# sims 3



## Sharnie (May 4, 2010)

Sorry I was wondering if the sims 3 would run on my computer. 
Mac Os x 10.5.8 
 Processor Name:	Intel Core 2 Duo
  Processor Speed:	2.4 GHz
Memory:	2 GB
free space: 94.59 gb
 Chipset Model:	GMA X3100

If I havent put up enough information - forgive me I'm a computer novice.
http://www.simprograms.com/the-sims-3-mac-requirements-now-posted/


----------



## Giaguara (May 5, 2010)

Hi Sharnie, 
It should work just fine on your system.


----------



## Sharnie (May 7, 2010)

Giaguara said:


> Hi Sharnie,
> It should work just fine on your system.

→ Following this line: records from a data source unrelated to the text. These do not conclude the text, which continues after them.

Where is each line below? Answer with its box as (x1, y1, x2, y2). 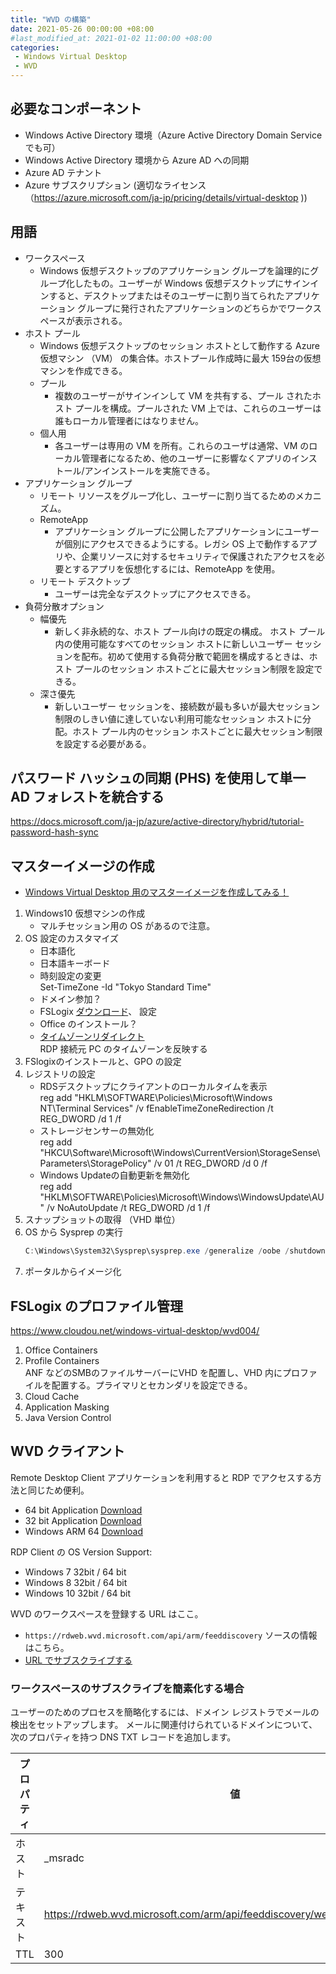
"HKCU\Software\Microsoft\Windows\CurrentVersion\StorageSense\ (39, 1147, 321, 1159)
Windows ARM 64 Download (24, 1525, 144, 1537)
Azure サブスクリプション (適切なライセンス (24, 179, 207, 191)
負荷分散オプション (24, 600, 105, 612)
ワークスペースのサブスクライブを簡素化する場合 (10, 1681, 245, 1695)
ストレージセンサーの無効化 (39, 1125, 155, 1137)
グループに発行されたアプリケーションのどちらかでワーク (77, 302, 313, 314)
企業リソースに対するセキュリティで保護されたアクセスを (80, 550, 317, 562)
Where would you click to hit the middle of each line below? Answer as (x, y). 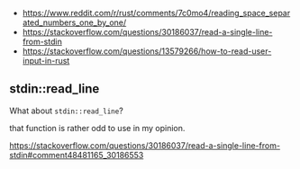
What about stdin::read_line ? (66, 111)
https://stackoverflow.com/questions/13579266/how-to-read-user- (147, 51)
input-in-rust (46, 61)
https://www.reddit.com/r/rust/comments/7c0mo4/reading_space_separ (156, 13)
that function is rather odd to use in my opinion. (97, 128)
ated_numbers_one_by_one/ (74, 22)
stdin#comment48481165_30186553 (77, 155)
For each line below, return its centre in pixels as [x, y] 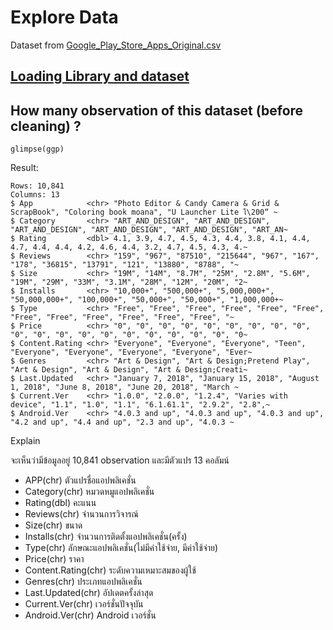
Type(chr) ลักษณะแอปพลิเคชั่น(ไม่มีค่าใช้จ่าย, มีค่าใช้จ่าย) [121, 548]
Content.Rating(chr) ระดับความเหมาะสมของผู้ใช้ [110, 570]
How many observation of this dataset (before [157, 110]
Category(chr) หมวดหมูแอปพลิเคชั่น [89, 492]
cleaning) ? [46, 126]
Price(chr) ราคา [54, 559]
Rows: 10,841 [37, 186]
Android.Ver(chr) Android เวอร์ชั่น [90, 615]
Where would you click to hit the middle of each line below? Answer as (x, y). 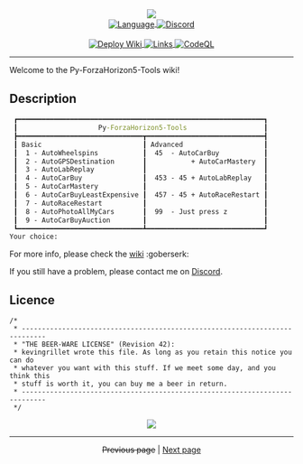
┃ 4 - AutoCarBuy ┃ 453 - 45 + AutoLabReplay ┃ (141, 178)
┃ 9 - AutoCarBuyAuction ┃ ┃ (141, 220)
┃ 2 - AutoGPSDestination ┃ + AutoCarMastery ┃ (141, 162)
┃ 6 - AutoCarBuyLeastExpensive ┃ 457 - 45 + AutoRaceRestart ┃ (141, 195)
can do (22, 360)
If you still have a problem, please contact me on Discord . (116, 272)
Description (43, 98)
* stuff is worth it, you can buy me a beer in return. (120, 384)

Oh great Thank you very much! I'm very excited!


----------



## sam.mark (Sep 7, 2010)

hey thr, lokin at the config of your computer, it should work just fine....


----------



## Satcomer (Sep 7, 2010)

sam.mark said:


> hey thr, lokin at the config of your computer, it should work just fine....



I think she has already installed the Game back in May.


----------



## ccfreedom36 (Dec 6, 2010)

Who try to play sim 3 on the mac and then told me that fun.


----------